Financing beyond the school costs

Hi all,

I’m just starting to look into flight school, but am in the category of I’ve been working a career for the last 10 years and am looking to make the switch. I have a mortgage, wife, and 4 kids, and that is my biggest worry. For those who have made this similar switch, what did you do for paying normal bills, mortgage, groceries, etc…, while in flight school? That is my biggest hurdle right now.

I have great credit, so I’m not worried about getting the financing for the school itself, just need ideas on how to pay for life alongside it! Any thoughts and input would be great!

Jeff,

I (and many people with responsibilities) took out additional funds on my loan to cover living expenses during the length of my training. That and dipping into some savings while tightening the belt made it doable.

Adam

Jeff,

You can take out additional loans to help cover your expenses, but there is a limit to it. Your other option is simply to reduce your expenses, or get your wife to contribute more somehow.

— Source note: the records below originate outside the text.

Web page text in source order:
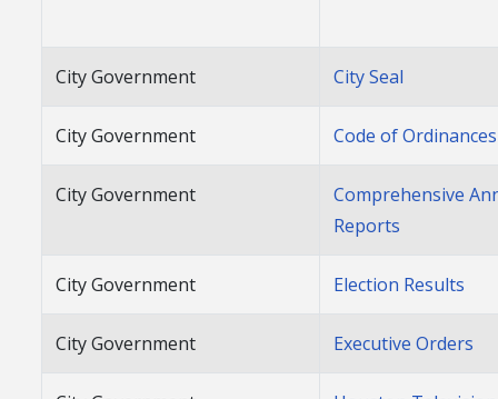
City Government City Seal
City Government Code of Ordinances
City Government
Comprehensive
Reports
City Government Election Results
City Government Executive Orders
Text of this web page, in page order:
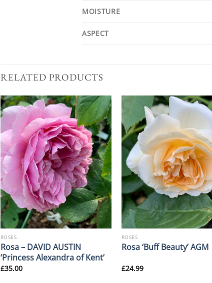
MOISTURE
ASPECT
RELATED PRODUCTS
ROSES
Rosa – DAVID AUSTIN
‘Princess Alexandra of Kent’
£35.00
ROSES
Rosa ‘Buff Beauty’ AGM
£24.99
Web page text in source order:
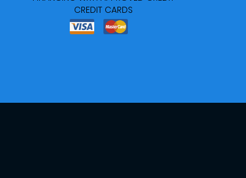
CREDIT CARDS
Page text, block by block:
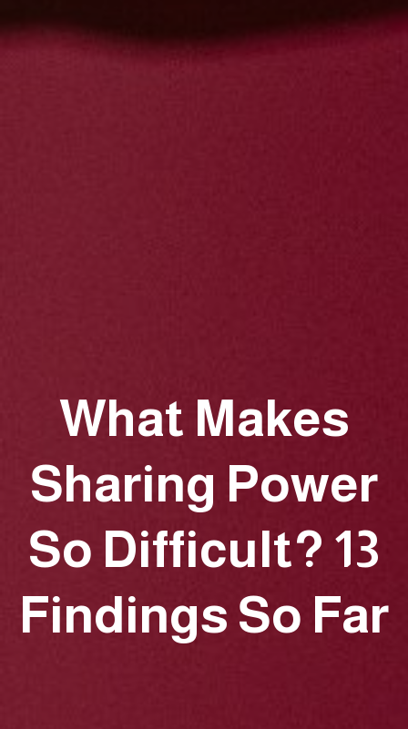
What Makes
Sharing Power
So Difficult? 13
Findings So Far
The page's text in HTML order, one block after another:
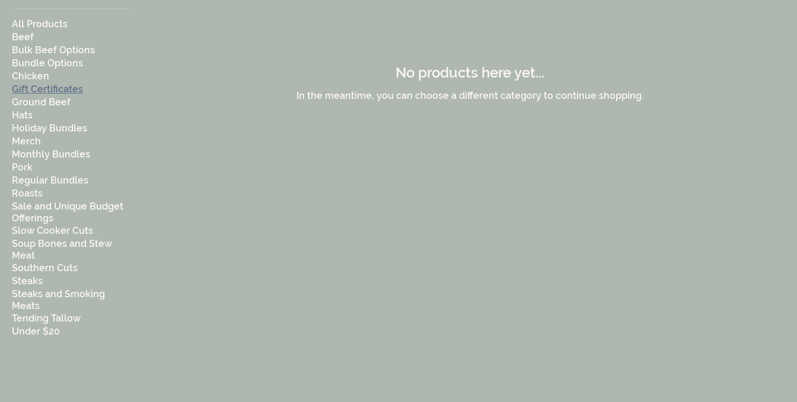
All Products
Beef
Bulk Beef Options
Bundle Options
Chicken
Gift Certificates
Ground Beef
Hats
Holiday Bundles
Merch
Monthly Bundles
Pork
Regular Bundles
Roasts
Sale and Unique Budget
Offerings
Slow Cooker Cuts
Soup Bones and Stew
Meat
Southern Cuts
Steaks
Steaks and Smoking
Meats
Tending Tallow
Under $20
No products here yet...
In the meantime, you can choose a different category to continue shopping.
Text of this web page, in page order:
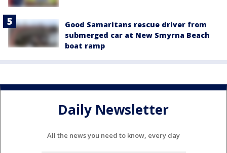
Good Samaritans rescue driver from
submerged car at New Smyrna Beach
boat ramp
Daily Newsletter
All the news you need to know, every day
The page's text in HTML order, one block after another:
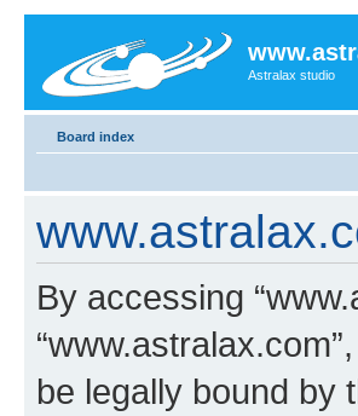
Astralax studio
Board index
By accessing
be legally bound by
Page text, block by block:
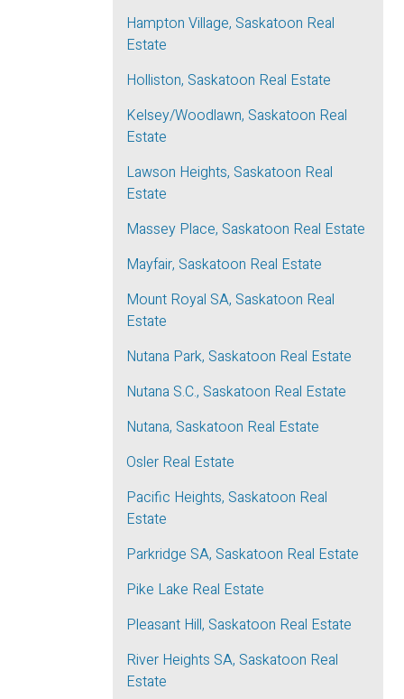
Hampton Village, Saskatoon Real
Estate
Holliston, Saskatoon Real Estate
Kelsey/Woodlawn, Saskatoon Real
Estate
Lawson Heights, Saskatoon Real
Estate
Massey Place, Saskatoon Real Estate
Mayfair, Saskatoon Real Estate
Mount Royal SA, Saskatoon Real
Estate
Nutana Park, Saskatoon Real Estate
Nutana S.C., Saskatoon Real Estate
Nutana, Saskatoon Real Estate
Osler Real Estate
Pacific Heights, Saskatoon Real
Estate
Parkridge SA, Saskatoon Real Estate
Pike Lake Real Estate
Pleasant Hill, Saskatoon Real Estate
River Heights SA, Saskatoon Real
Estate
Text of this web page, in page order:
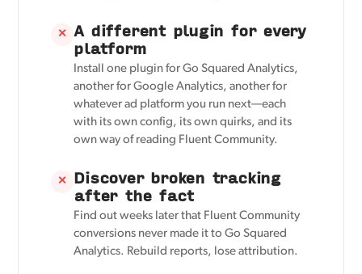
✕ A different plugin for every
platform
Install one plugin for Go Squared Analytics,
another for Google Analytics, another for
whatever ad platform you run next—each
with its own config, its own quirks, and its
own way of reading Fluent Community.
✕ Discover broken tracking
after the fact
Find out weeks later that Fluent Community
conversions never made it to Go Squared
Analytics. Rebuild reports, lose attribution.
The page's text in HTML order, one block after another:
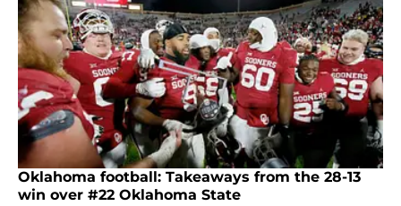
Oklahoma football: Takeaways from the 28-13
win over #22 Oklahoma State
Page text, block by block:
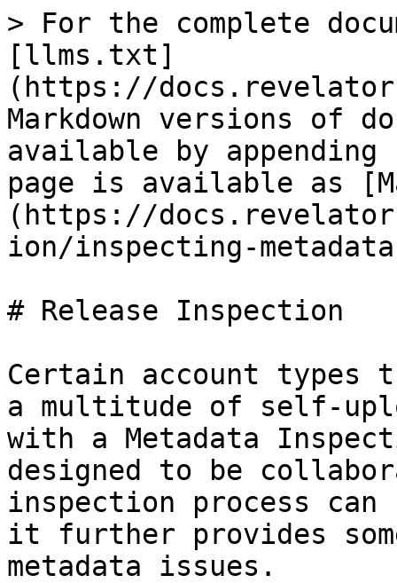
> For the complete
[llms.txt]
(https://
Markdown versions of
available by
page is available as
(https://
ion/inspecting-
# Release Inspection
Certain account types
a multitude of self-
with a Metadata
designed to be
inspection process can
it further provides
metadata issues.
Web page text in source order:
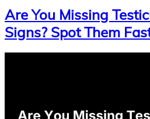
Are You Missing
Signs? Spot Them
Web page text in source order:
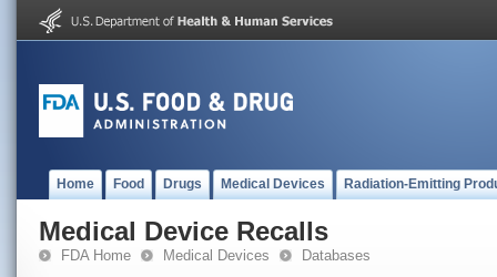
Home Food Drugs Medical Devices Radiation-Emitting
Medical Device Recalls
FDA Home Medical Devices Databases
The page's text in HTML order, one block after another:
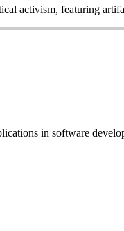
activism, featuring
in software
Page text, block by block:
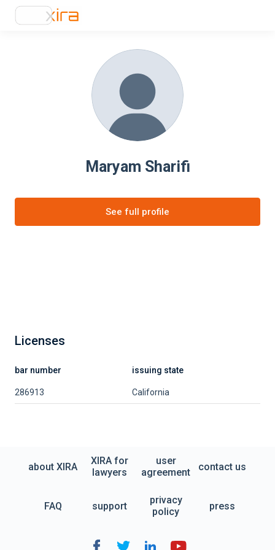
Maryam Sharifi
See full profile
Licenses
bar number issuing state
286913 California
about XIRA
XIRA for
lawyers
user
agreement
contact us
FAQ support
privacy
policy
press

Just to be sure, are you and your family fully prepared for the time commitment that is involved in flight training instructing, and being new at an airline?

Chris

Thanks Adam. We are accustomed to tightening the belt, just a little low on savings right now, so trying to figure out where to find the living expenses. I’ll look into increasing loans. Thanks!

Jeff

Hi Chris,

Thanks for the reply. I’ll look into increasing loans.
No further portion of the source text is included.